Swede Posted May 1, 2008 Posted May 1, 2008 A few years ago, I saw a demonstration of a pretty unique system. A bottle of white prilled chemical is mixed with what appeared to be pyro-grade aluminum flake. The mixture is casually mixed, about a tablespoon of Al powder to about 8 ounce volume of salts, then the bottle is capped, and becomes a target for rifle shooters. When hit, the blast was very impressive, not requiring any confinement. But interestingly, the material was NOT sensitive. On the contrary, it requires either a blasting cap, or a solid hit from a high-velocity rifle bullet. A pistol bullet will not set it off. I snooped a bit more and found out that the bulk chemical was a mix of ammonium perch and ammonium nitrate, unknown proportions. The material was very coarse (prills), not a fine powder. I found out the metal powder was in fact Al. These targets are still beig sold despite a few morons doing stupid things with them. My main question is on the chemistry of this material. The stability of it is impressive, and I wonder if the stability of the composition is due to the coarse nature of the ammonium salts, or perhaps the proportions. Ammonium nitrate is not a particularly sensitive salt. I'm thinking it might be a useful composition for pyrotechnics, and by altering the proportions (and the mesh size) of the ammonium salts, one could engineer a sensitivity appropriate for pyro use, or better yet, it would almost be a case of engineering whatever sensitivity you might need for a particular application. Summary: Prilled NH4CLO4 + NH4NO3 + Al powder = insensitive but potent explosive material.
TheSidewinder Posted May 1, 2008 Posted May 1, 2008 I wonder if you're talking about Tannerite? Some moron here in MN set off 100 pounds of the stuff in the back of a junked out dumptruck. He'll be cooling his heels in jail for some time as a result of this, I think. What a freaking idiot.

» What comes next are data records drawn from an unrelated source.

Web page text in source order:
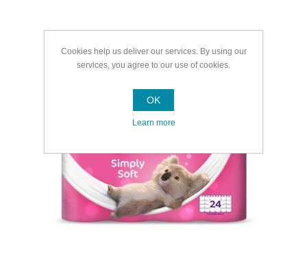
Cookies help us deliver our services. By using our
services, you agree to our use of cookies.
OK
Learn more
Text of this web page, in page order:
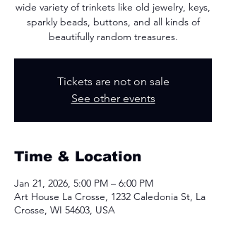
wide variety of trinkets like old jewelry, keys,
sparkly beads, buttons, and all kinds of
beautifully random treasures.
Tickets are not on sale
See other events
Time & Location
Jan 21, 2026, 5:00 PM – 6:00 PM
Art House La Crosse, 1232 Caledonia St, La
Crosse, WI 54603, USA
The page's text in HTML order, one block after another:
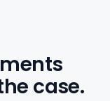
case.
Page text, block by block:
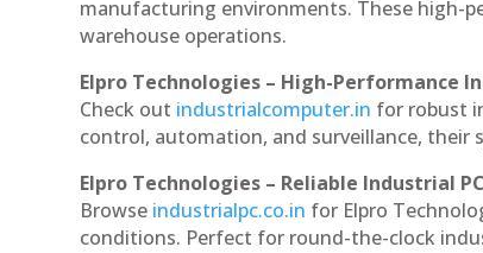
manufacturing environments. These high-
warehouse operations.
Elpro Technologies – High-Performance
Check out industrialcomputer.in for robust
control, automation, and surveillance, their
Elpro Technologies – Reliable Industrial
Browse industrialpc.co.in for Elpro
conditions. Perfect for round-the-clock
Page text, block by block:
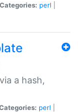
Categories: perl
a hash,
perl
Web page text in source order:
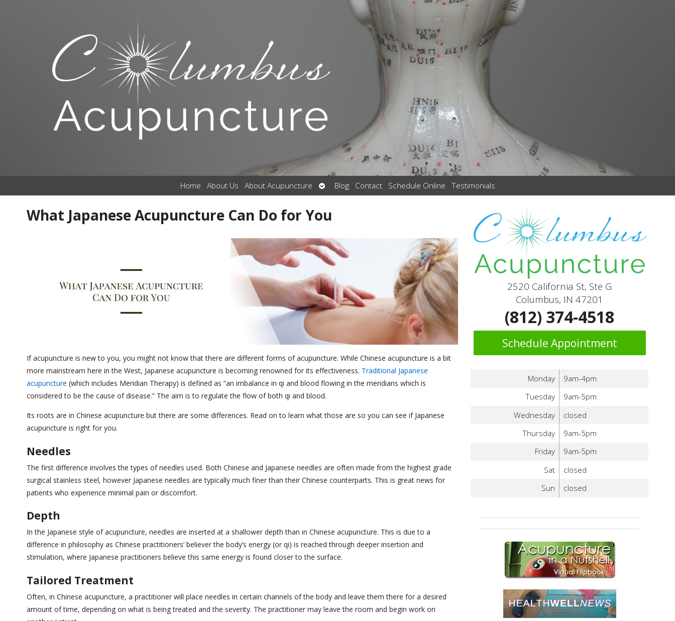
Home About Us About Acupuncture
Open
submenu
Blog Contact Schedule Online Testimonials
What Japanese Acupuncture Can Do for You
If acupuncture is new to you, you might not know that there are different forms of acupuncture. While Chinese acupuncture is a bit
more mainstream here in the West, Japanese acupuncture is becoming renowned for its effectiveness. Traditional Japanese
acupuncture (which includes Meridian Therapy) is defined as “an imbalance in qi and blood flowing in the meridians which is
considered to be the cause of disease.” The aim is to regulate the flow of both qi and blood.
Its roots are in Chinese acupuncture but there are some differences. Read on to learn what those are so you can see if Japanese
acupuncture is right for you.
Needles
The first difference involves the types of needles used. Both Chinese and Japanese needles are often made from the highest grade
surgical stainless steel, however Japanese needles are typically much finer than their Chinese counterparts. This is great news for
patients who experience minimal pain or discomfort.
Depth
In the Japanese style of acupuncture, needles are inserted at a shallower depth than in Chinese acupuncture. This is due to a
difference in philosophy as Chinese practitioners’ believer the body’s energy (or qi) is reached through deeper insertion and
stimulation, where Japanese practitioners believe this same energy is found closer to the surface.
Tailored Treatment
Often, in Chinese acupuncture, a practitioner will place needles in certain channels of the body and leave them there for a desired
amount of time, depending on what is being treated and the severity. The practitioner may leave the room and begin work on
2520 California St, Ste G
Columbus, IN 47201
(812) 374-4518
Schedule Appointment
Monday
9am-4pm
Tuesday
9am-5pm
Wednesday
closed
Thursday
9am-5pm
Friday
9am-5pm
Sat
closed
Sun
closed
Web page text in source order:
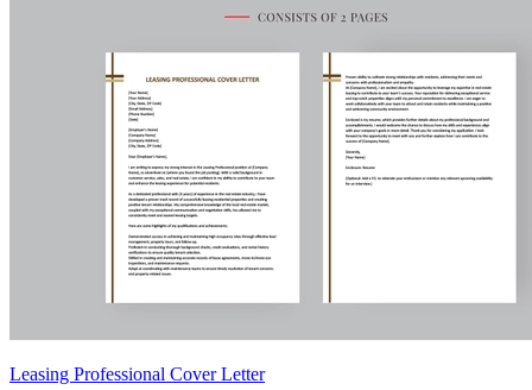
Leasing Professional Cover Letter

Swede Posted May 1, 2008 Author Posted May 1, 2008 Yes that is what it is. I found out the proportions - 75% nitrate, 25% perchlorate, and the al powder has 5% zirconium hydride. Could it become a useful pyro comp by altering the proportions at all? As it is now, it is too insensitive. I'm thinking it might be useful in some way as a safer alternative to traditional flash mixtures.

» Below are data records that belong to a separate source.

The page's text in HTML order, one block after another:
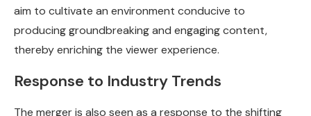
aim to cultivate an environment conducive to
producing groundbreaking and engaging content,
thereby enriching the viewer experience.
Response to Industry Trends
The merger is also seen as a response to the shifting
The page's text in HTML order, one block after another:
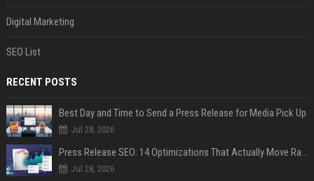
Digital Marketing
SEO List
RECENT POSTS
Best Day and Time to Send a Press Release for Media Pick Up
Jul 28, 2026
Press Release SEO: 14 Optimizations That Actually Move Rankings
Jul 28, 2026
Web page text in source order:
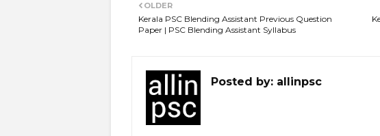
OLDER
Kerala PSC Blending Assistant Previous Question
Paper | PSC Blending Assistant Syllabus
Posted by: allinpsc
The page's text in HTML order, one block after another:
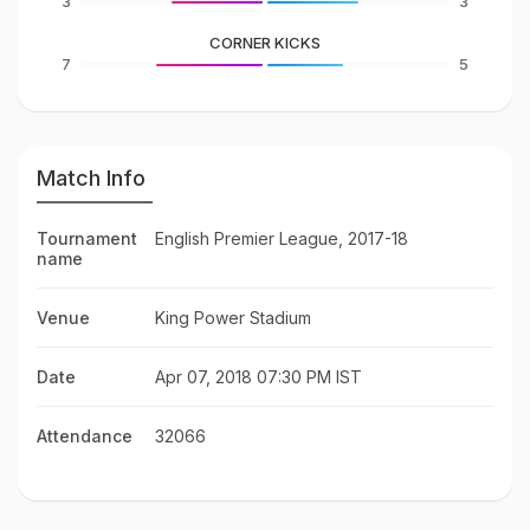
7
CORNER KICKS
5
Match Info
Tournament
name
English Premier League, 2017-18
Venue King Power Stadium
Date Apr 07, 2018 07:30 PM IST
Attendance 32066
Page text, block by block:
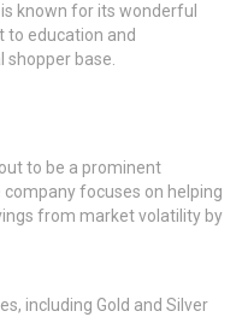
known for its wonderful
education and
shopper base.
to be a prominent
company focuses on helping
from market volatility by
including Gold and Silver

TheSidewinder Posted May 1, 2008 Posted May 1, 2008 Well, I'm not the one to ask. Mumbles might know, or one of the chem-heads here. I think this has been covered before (here?) and the concensus was that it isn't suitable for pyro uses. Cost may have been a big factor, but I'm not sure.
jacob Posted May 1, 2008 Posted May 1, 2008 That guys real downfall (as I understand it) is that he let it off to close to a Nuclear power plant, which was quickly powered down or put on alert or something, made alot of people pretty unhappy. Swede, this link might be helpfull linkTurns out that Copper oxide/Al powder makes for quite a reactive mix.

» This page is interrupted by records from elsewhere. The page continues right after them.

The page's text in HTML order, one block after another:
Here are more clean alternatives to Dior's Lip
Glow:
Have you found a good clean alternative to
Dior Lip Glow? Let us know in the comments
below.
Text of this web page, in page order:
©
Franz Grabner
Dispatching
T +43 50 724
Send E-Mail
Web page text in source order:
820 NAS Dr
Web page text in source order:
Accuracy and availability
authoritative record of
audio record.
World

FrankRizzo Posted May 1, 2008 Posted May 1, 2008 As usual, the media blew that whole issue out of proportion. The power plant was simply put on alert, which means the gates were secured. There was no reduction in power or any other silliness.
NightHawkInLight Posted May 2, 2008 Posted May 2, 2008 I don't think this could ever have pyro purposes, it is not flammable in any way. At least not without a significantly larger amount of fuel. You could not simply stick a fuse in it and use it as flash. The mixture detonates via decomposition (and a bit of combustion as the Al uses up the excess oxygen released) which is something you don't want any sort of firework doing. It does however preform its purpose as an entertaining rifle target
Swede Posted May 2, 2008 Author Posted May 2, 2008 It does however preform its purpose as an entertaining rifle target That it does, very well. At a thanksgiving shoot, a guy overcooked a turkey. It was inedible. Into the beast went a bottle of the binary, and the turkey carcass was hung on a stake. A guy from England was given the honors. Deep-fried turkey parts rained. Of course commonly there are idiots who put the stuff inside a metallic object like an oven or fridge, and there are plenty of videos of entire doors and panels flying 100+ yards directly back at the firing line. Too bad that variations of this comp are not useful for pyrotechnics. It would certainly be nice to be able to replace flash powder with something significantly less sensitive, and that could be initiated not with a shock wave but via flame.
qwezxc12 Posted May 2, 2008 Posted May 2, 2008 Lot of info in this thread already:Binary Impact Sensitive Explosives 1
hst45 Posted May 3, 2008 Posted May 3, 2008 I snooped a bit more and found out that the bulk chemical was a mix of ammonium perch and ammonium nitrate, unknown proportions.I can't see ammonium nitrate bases comps having a good usage in pyrotechnics; it seems to me that it's too hygroscopic to store well. Tannerite is mixed and used on the same day so this isn't an issue.
psyco_1322 Posted May 3, 2008 Posted May 3, 2008 Yep and it isnt magically resistant to the hygroscopicity of NH4NO3 either.